Rhinotocinclus chromodontus
- Conservation status: Least Concern (IUCN 3.1)

Scientific classification
- Kingdom: Animalia
- Phylum: Chordata
- Class: Actinopterygii
- Order: Siluriformes
- Family: Loricariidae
- Genus: Rhinotocinclus
- Species: R. chromodontus
- Binomial name: Rhinotocinclus chromodontus (Britski & Garavello, 2007)
- Synonyms: Hisonotus chromodontus Britskii & Garavello, 2007

= Rhinotocinclus chromodontus =

- Authority: (Britski & Garavello, 2007)
- Conservation status: LC
- Synonyms: Hisonotus chromodontus Britskii & Garavello, 2007

Species of catfish

Rhinotocinclus chromodontus is a species of freshwater ray-finned fish belonging to the family Loricariidae, the suckermouth armoured catfishes, and the subfamily Hypoptopomatinae, the cascudinhos.
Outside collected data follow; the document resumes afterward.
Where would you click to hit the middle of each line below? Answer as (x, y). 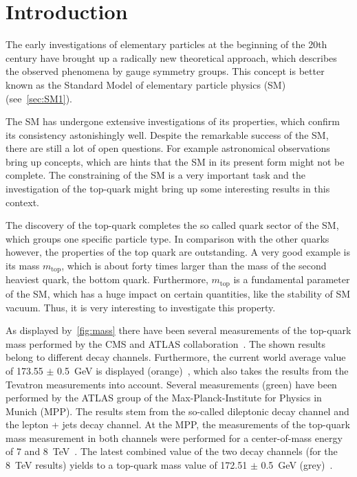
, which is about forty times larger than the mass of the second (194, 266)
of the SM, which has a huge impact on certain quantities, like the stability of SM (178, 293)
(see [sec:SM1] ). (39, 98)
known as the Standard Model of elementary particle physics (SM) (146, 84)
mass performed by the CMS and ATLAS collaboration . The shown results (166, 343)
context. (22, 202)
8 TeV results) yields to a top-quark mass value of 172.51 (127, 465)
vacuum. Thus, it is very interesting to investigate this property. (141, 307)
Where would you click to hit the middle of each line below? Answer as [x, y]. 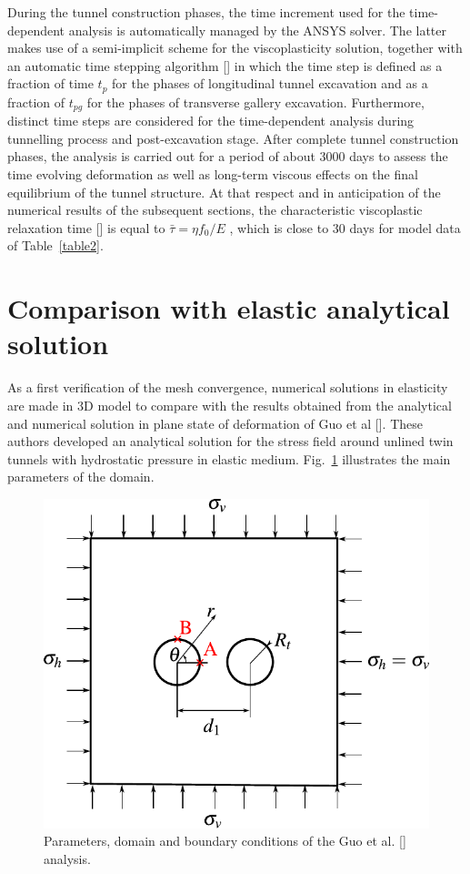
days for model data [405, 227]
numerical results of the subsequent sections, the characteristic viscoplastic [215, 210]
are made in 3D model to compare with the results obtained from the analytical [230, 405]
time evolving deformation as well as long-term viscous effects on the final [213, 174]
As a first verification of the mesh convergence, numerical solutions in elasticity [228, 387]
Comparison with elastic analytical [229, 308]
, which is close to [279, 227]
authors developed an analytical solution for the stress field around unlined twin [230, 441]
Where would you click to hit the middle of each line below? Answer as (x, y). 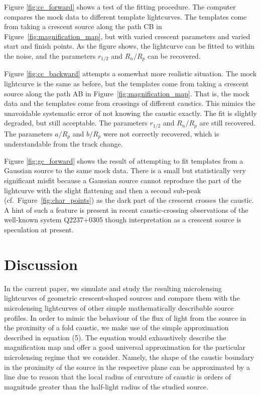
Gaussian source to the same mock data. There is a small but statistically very (125, 170)
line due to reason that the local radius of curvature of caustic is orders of (118, 377)
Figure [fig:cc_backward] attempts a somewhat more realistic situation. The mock (130, 74)
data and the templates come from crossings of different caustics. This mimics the (130, 103)
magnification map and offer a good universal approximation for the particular (125, 347)
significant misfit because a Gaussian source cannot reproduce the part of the (123, 180)
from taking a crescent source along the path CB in (83, 26)
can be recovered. (174, 55)
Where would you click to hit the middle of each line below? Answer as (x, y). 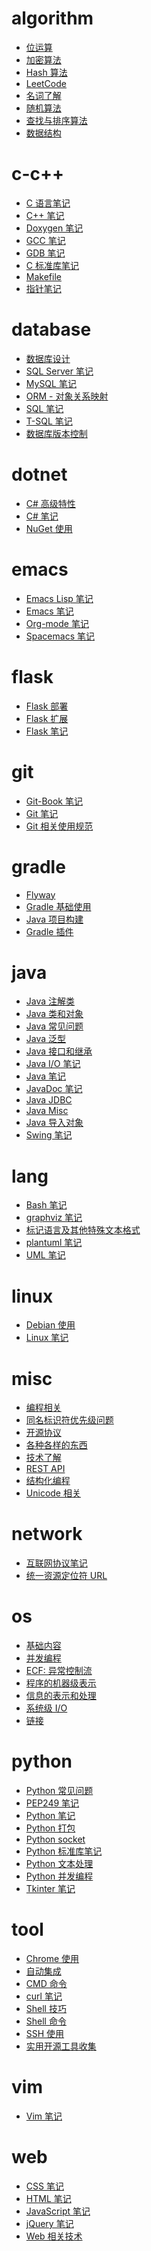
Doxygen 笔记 (54, 228)
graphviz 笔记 (54, 1218)
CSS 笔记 (44, 2186)
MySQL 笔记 (51, 383)
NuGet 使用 (49, 528)
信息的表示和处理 (61, 1696)
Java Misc (47, 1111)
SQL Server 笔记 (59, 371)
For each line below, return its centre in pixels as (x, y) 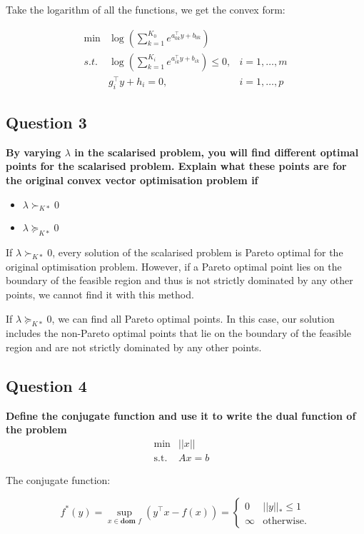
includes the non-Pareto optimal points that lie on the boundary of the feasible (178, 333)
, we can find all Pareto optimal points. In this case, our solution (193, 318)
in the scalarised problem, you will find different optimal (217, 152)
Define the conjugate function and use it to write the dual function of (181, 415)
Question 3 (46, 122)
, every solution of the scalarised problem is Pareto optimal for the (198, 252)
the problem (36, 429)
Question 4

This catfish is endemic to Brazil.

==Taxonomy==
Rhinotocinclus chromodontus was first formally described as Hisonotus chromodontus in 2007 by the Brazilian ichthyologists Heraldo A. Britski and Julio C. Garavello with its type locality given as creek no. 1, tributary of the Preto River, on road to São Francisco do Guaporé in the Arinos River drainage, around 14°18'S, 56°20'W, Diamantino municipality in the Brazilian state of Mato Grosso. In 2022 it was transferred to the newly proposed genus Rhinotocinclusby Roberto Esser dos Reis and Pablo César Lehmann Albornoz. Eschmeyer's Catalog of Fishes classified the genus Rhinotocinclus in the subfamily Hypoptopomatinae, the cascudinhos, within the suckermouth armored catfish family Loricariidae.

==Etymology==
Rhinotocinclus chromodontus is classified in the genus Rhinotocinclus, this name combines rhinos, which is the genitive of rhis, meaning "beak" or "snout", an allusion to the "conspicuous and elegant" snout of the type species, with the name of the related genus Otocinclus. The specific name, chromodontus, means "coloured tooth", a reference to the teeth being tipped with red colour.

==Description==
Rhinotocinclus chromodontus has teeth which are tipped with red. The body is elongated and reaches a standard length of 3.3 cm.

==Distribution and habitat==
Rhinotocinclus chromodontus is endemic to Brazil, having a wide distribution in the upper and middle Tapajós River, with records in the upper Xingu River, in the state of Mato Grosso. IOt occurs in clear streams with sandy beds, marginal vegetation and little current.